● **What the task requires**
Below is a listing with pictures. Repeat exactly the lines starting at the one holding "PostgreSQL, mais notre" and going on through the one holding "the trial of", and leave every picture out.

---------------

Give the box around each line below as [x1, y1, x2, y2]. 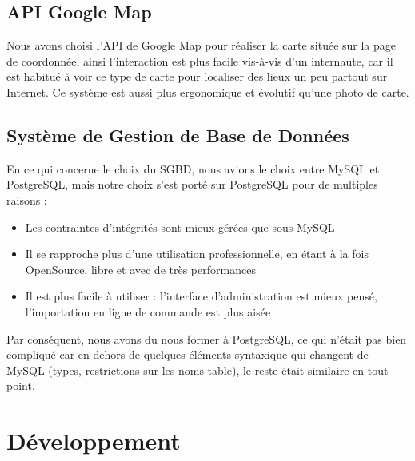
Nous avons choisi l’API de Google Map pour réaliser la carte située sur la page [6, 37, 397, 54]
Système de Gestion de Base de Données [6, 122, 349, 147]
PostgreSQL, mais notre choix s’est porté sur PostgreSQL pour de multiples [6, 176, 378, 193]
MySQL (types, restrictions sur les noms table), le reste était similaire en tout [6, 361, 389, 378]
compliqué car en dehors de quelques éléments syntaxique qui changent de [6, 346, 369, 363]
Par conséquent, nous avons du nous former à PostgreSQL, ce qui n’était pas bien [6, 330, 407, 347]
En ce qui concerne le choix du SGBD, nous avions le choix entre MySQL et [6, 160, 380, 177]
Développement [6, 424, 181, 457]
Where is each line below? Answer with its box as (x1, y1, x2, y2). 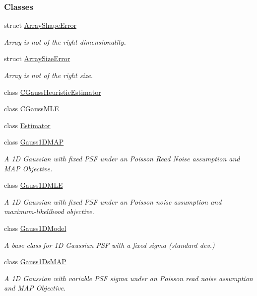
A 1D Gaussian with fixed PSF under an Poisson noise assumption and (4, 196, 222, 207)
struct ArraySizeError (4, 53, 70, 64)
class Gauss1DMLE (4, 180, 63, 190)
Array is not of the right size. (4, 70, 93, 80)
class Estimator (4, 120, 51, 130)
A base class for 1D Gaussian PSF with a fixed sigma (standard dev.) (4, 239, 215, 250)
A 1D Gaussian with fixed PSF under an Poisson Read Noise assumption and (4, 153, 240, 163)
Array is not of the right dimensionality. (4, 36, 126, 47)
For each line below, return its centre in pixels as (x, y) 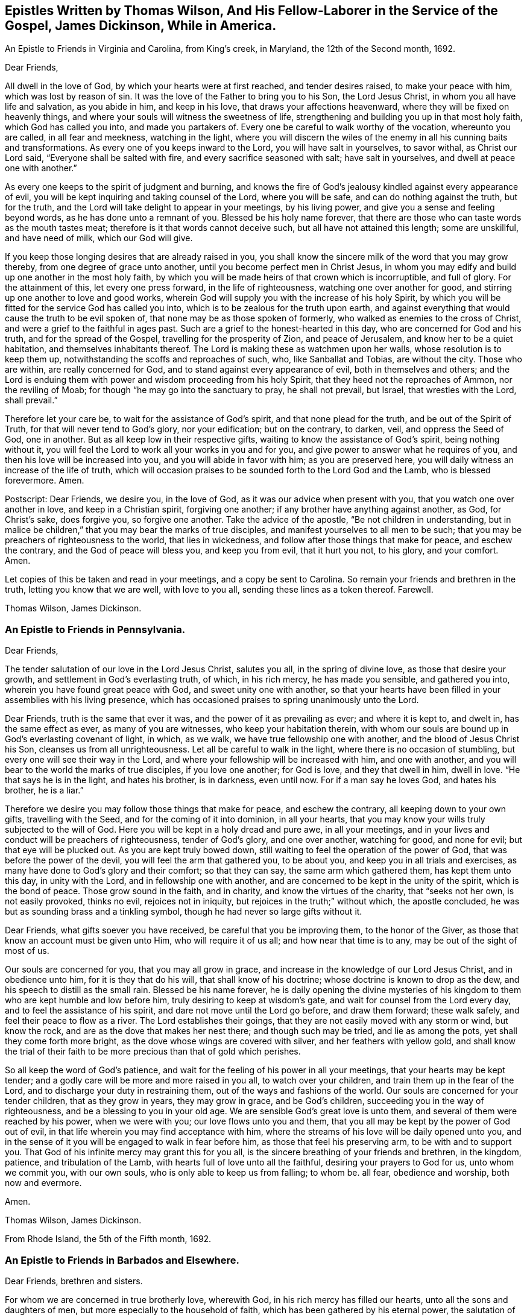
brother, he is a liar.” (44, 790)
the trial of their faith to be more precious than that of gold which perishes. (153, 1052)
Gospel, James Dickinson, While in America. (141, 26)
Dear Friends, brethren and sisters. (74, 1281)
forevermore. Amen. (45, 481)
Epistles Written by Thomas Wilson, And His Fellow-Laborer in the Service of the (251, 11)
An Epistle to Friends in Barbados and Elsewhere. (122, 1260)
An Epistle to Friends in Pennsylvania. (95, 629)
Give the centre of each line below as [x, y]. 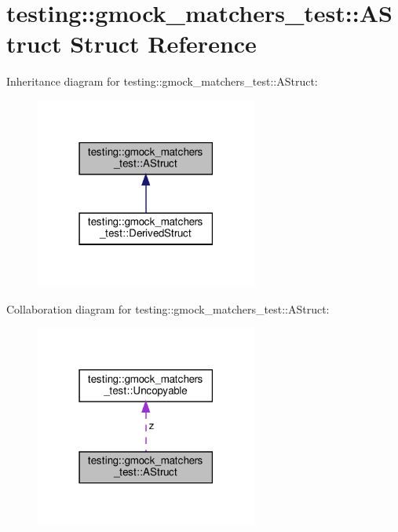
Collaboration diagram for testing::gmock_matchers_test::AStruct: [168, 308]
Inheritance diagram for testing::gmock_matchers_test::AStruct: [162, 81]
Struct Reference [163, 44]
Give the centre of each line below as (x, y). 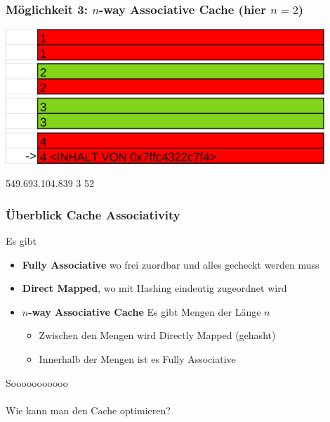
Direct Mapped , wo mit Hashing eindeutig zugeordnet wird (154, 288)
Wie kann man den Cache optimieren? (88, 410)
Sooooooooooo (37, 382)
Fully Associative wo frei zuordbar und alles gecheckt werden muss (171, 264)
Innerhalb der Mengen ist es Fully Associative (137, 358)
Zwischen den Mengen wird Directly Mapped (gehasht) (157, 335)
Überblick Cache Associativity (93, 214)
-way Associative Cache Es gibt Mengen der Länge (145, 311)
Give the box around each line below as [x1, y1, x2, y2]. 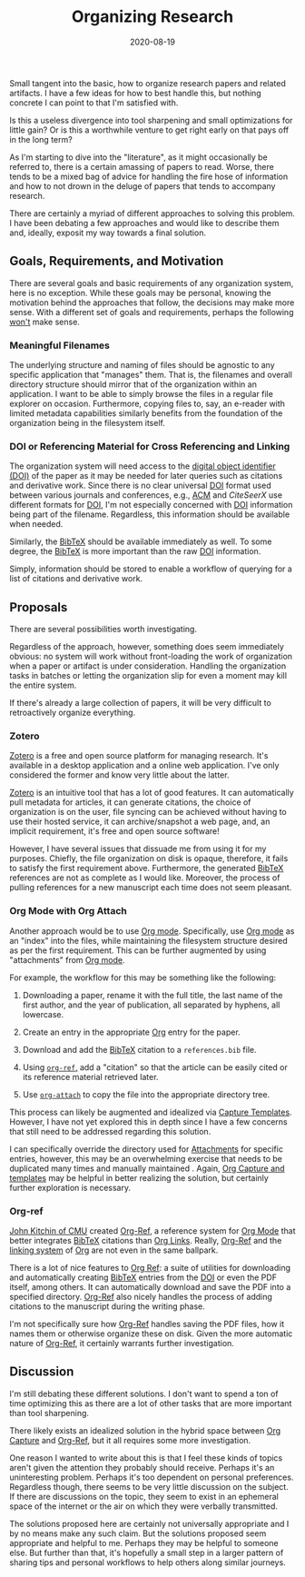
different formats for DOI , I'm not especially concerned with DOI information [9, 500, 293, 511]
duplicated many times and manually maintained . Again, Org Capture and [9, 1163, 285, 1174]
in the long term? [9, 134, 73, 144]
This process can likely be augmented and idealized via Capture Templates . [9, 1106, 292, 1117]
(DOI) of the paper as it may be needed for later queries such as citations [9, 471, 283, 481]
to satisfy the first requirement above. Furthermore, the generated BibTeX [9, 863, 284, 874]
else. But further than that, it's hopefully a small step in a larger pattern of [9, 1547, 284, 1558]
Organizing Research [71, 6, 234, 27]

---------------

● **Task response**
PostgreSQL, mais notre choix s’est porté sur PostgreSQL pour de multiples [6, 176, 378, 193]
MySQL (types, restrictions sur les noms table), le reste était similaire en tout [6, 361, 389, 378]
compliqué car en dehors de quelques éléments syntaxique qui changent de [6, 346, 369, 363]
Par conséquent, nous avons du nous former à PostgreSQL, ce qui n’était pas bien [6, 330, 407, 347]
En ce qui concerne le choix du SGBD, nous avions le choix entre MySQL et [6, 160, 380, 177]
Développement [6, 424, 181, 457]
Where is each line below? Answer with its box as (x1, y1, x2, y2). 
A 1D Gaussian with fixed PSF under an Poisson noise assumption and (4, 196, 222, 207)
struct ArraySizeError (4, 53, 70, 64)
class Gauss1DMLE (4, 180, 63, 190)
Array is not of the right size. (4, 70, 93, 80)
class Estimator (4, 120, 51, 130)
A base class for 1D Gaussian PSF with a fixed sigma (standard dev.) (4, 239, 215, 250)
A 1D Gaussian with fixed PSF under an Poisson Read Noise assumption and (4, 153, 240, 163)
Array is not of the right dimensionality. (4, 36, 126, 47)
For each line below, return its centre in pixels as (x, y) 
brother, he is a liar.” (44, 790)
the trial of their faith to be more precious than that of gold which perishes. (153, 1052)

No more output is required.